### EXTRACTED INFORMATION
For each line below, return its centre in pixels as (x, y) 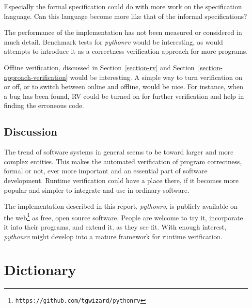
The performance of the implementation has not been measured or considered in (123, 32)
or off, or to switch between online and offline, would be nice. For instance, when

---

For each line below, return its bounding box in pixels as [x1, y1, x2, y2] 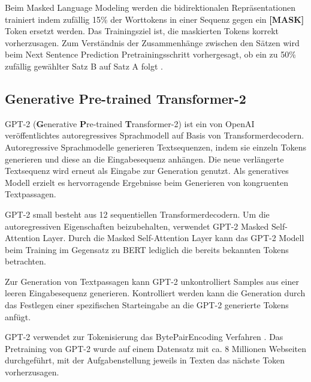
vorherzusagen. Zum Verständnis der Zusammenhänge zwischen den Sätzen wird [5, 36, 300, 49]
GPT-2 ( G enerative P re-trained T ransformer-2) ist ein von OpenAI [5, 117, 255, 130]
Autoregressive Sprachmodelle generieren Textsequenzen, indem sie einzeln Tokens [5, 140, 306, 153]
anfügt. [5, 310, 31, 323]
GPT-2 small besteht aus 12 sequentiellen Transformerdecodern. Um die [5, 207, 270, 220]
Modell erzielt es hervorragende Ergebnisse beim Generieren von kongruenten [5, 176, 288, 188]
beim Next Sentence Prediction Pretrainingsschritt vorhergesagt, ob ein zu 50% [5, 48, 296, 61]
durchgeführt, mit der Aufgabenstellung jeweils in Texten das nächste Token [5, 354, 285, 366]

### TASK TO CARRY OUT
Pictures excluded, reproduce only the part above that opens with the line holding "For each line below, return its centre" and closes with the line holding "or off, or to", exactly as written.

### SOLUTION BELOW
For each line below, return its centre in pixels as (x, y) 
The performance of the implementation has not been measured or considered in (123, 32)
or off, or to switch between online and offline, would be nice. For instance, when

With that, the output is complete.